Bobbie’s spirit is still very much in this world. I feel her close as I read her wild, wise poems. I can hear Bobbie reminding me to relax, to laugh at myself, to keep going. The other day, I opened up her gorgeous book, The Blue Hour, and a letter from her dropped onto the floor. In it, she wrote, “It appears that my time for being here is short. And I have taken your advice about focusing on the manuscript. Maybe some new poems are awaiting me but the ill body does not play, is demanding its due. Who knows though? What were the chances of Eloise hearing about Madwomen, Covid coming and putting the program online, a space opening up at the last minute in that first class of yours I took? Magic was afoot, magic is afoot.”
Bobbie Ogletree was magic. How can I possibly convey to you just what made her so vibrantly alive and utterly unique? How can I make you feel her wit, tenderness, intuitive powers, and deep spiritual wisdom? I can’t, but you can feel it here in her words and the truth underneath her words.
At the beginning of our conversation, Bobbie was having a lot of pain, and she promised to tell me if she needed to cut our conversation short. She shared that her death doula, Erica, had advised her that her new mantra should be, “If you want to do something, it’s “hell yeah.” If you don’t want to do it, it’s “hell no.” She said, “That’s it. That’s your mantra now.” I carry this with me as I try to honor Bobbie’s spirit. Read on, friends, to meet Bobbie, and if you’re already lucky enough to have known her, to remember her and receive this gift. And, if you’re reading this in email, click HERE to read it in full!) 🌊
What are your mindfulness practices?
I practice meditation daily. The practices differ depending on posture, of course. If it’s a formal sitting posture, the goal is to be really aware of the spine as well as touch points—how my behind feels on a cushion, for example. The way my legs, if they’re in half lotus, go over each other, or if they’re not, the way they touch the ground. Really strong awareness of posture is the number one.
I remember Chögyam Trungpa Rinpoche talked about sitting like a king or a queen depending on your gender. Not in a rigid way, but as if there’s a string between you and the sky. You’re suspended but also connected. The posture will ground you and give you a start on mindfulness.
How did you begin with your mindfulness and meditation practices and your connection with Buddhism ?

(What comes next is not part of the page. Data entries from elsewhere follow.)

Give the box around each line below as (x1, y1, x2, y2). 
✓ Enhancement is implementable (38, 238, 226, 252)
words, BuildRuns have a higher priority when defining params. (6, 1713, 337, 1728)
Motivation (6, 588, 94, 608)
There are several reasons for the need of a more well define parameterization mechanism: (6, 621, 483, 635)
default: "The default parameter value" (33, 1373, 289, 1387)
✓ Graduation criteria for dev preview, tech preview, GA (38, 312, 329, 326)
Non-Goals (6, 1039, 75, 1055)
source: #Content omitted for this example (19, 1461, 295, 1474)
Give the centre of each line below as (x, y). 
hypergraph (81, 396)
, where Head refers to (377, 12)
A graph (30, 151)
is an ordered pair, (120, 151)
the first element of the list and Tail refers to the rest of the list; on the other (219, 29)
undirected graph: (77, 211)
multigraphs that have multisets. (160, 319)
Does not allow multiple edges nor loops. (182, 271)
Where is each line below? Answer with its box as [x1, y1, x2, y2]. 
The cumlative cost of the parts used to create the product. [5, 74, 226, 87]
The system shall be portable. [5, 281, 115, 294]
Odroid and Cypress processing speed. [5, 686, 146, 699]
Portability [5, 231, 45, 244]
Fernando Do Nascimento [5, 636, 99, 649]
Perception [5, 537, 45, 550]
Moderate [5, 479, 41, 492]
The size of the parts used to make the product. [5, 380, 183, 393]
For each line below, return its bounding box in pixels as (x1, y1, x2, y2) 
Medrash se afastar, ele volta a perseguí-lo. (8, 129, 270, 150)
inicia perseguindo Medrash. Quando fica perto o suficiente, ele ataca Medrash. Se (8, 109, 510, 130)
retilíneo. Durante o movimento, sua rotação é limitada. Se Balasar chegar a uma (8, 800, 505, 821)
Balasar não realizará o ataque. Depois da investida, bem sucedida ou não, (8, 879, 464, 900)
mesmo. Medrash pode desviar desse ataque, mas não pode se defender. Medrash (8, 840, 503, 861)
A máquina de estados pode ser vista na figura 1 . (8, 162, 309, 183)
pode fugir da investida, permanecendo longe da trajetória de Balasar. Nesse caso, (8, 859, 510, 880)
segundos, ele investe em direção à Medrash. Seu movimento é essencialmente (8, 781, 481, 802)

My daughter, Shoshana, was a baby. We were living in this commune and we were poor by choice. We could have gone back to the life of middle class college degrees but I just found that I wanted something else, you know. I found myself in basically a good life but a suffering life. They say that a lot of people come to the path because of suffering. And I think most people do because they want something different and they see that what they’re doing isn’t working. I kept running into people who kept telling me about Vipassana and these 10 day retreats. My first response was, “Hell no, I’m not gonna go and not talk for 10 days.” So I ignored it. And then finally, I was sort of broken up with the kids’ dad and it was misery and one more person mentioned it and said he had information on the next retreat. I took it and decided to go.

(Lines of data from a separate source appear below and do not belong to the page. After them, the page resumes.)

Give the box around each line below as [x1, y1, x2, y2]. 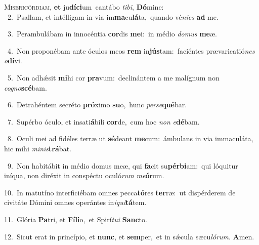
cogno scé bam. [4, 82, 47, 93]
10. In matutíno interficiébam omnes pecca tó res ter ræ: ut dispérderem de [4, 187, 236, 197]
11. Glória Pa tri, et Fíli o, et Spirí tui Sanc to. [4, 214, 147, 224]
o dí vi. [4, 55, 22, 66]
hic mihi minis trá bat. [4, 143, 71, 153]
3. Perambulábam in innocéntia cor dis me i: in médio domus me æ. [7, 28, 217, 39]
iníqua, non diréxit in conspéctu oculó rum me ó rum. [4, 170, 164, 181]
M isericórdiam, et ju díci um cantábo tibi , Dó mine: [4, 2, 164, 12]
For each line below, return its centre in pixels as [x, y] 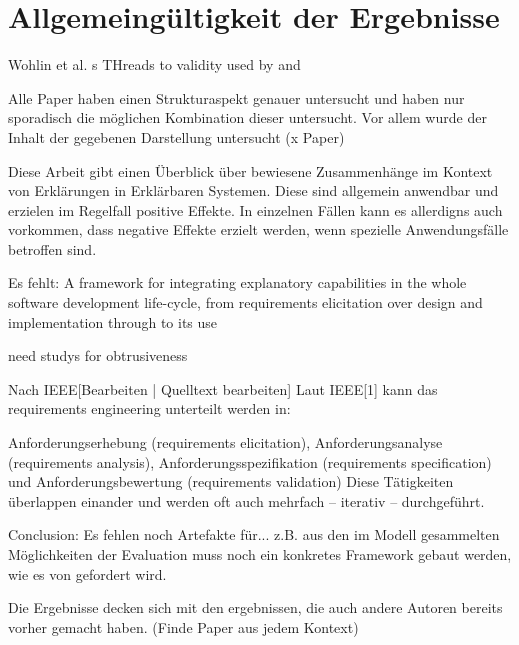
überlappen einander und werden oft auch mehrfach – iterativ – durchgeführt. [246, 500]
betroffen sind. [52, 248]
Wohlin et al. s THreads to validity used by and [154, 64]
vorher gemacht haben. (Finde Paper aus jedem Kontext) [183, 626]
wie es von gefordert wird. [87, 573]
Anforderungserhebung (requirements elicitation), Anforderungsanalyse [225, 442]
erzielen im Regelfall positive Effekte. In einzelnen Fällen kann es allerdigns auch [255, 209]
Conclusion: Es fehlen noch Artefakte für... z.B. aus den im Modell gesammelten [254, 534]
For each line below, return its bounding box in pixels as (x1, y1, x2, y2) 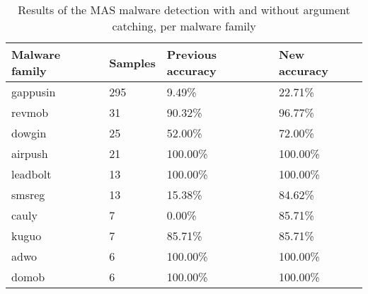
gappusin (11, 84, 56, 100)
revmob (11, 104, 49, 120)
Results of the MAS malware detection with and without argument (18, 1, 350, 18)
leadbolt (11, 166, 52, 182)
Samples (109, 54, 156, 71)
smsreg (11, 186, 45, 203)
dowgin (11, 125, 47, 141)
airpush (11, 145, 48, 162)

The retreat was on one of the Gulf Islands. I always say, “If I’d have been a good swimmer, I would have swum away from it because it was so rigorous.”
So I did it, I stuck to the program and was pretty much transformed by it in so much as I decided I really want to understand this and practice Vipassana. I didn’t have a clue most of the time what he was talking about, and that was ok. Some things made no sense and others clicked in and made good sense.
One thing that impressed me about our teacher was that someone asked, “Is it bad karma to have an abortion?” and he didn’t say anything for what felt like minutes. Then he said, “Well, it’s not the best thing you can do, it’s not the worst thing you can do.” He held it in non-judgment and I thought that was really just a wonderful way to handle it. And he was very clear that he didn’t have the capacity or the right to make a call on it.
He also came from the Catskill mountains and we knew each other’s families. At the breaks, we would have interviews with him so that we could ask him questions about the path and the retreat. Instead, we’d talk to each other about our families, like “How’s your sister?”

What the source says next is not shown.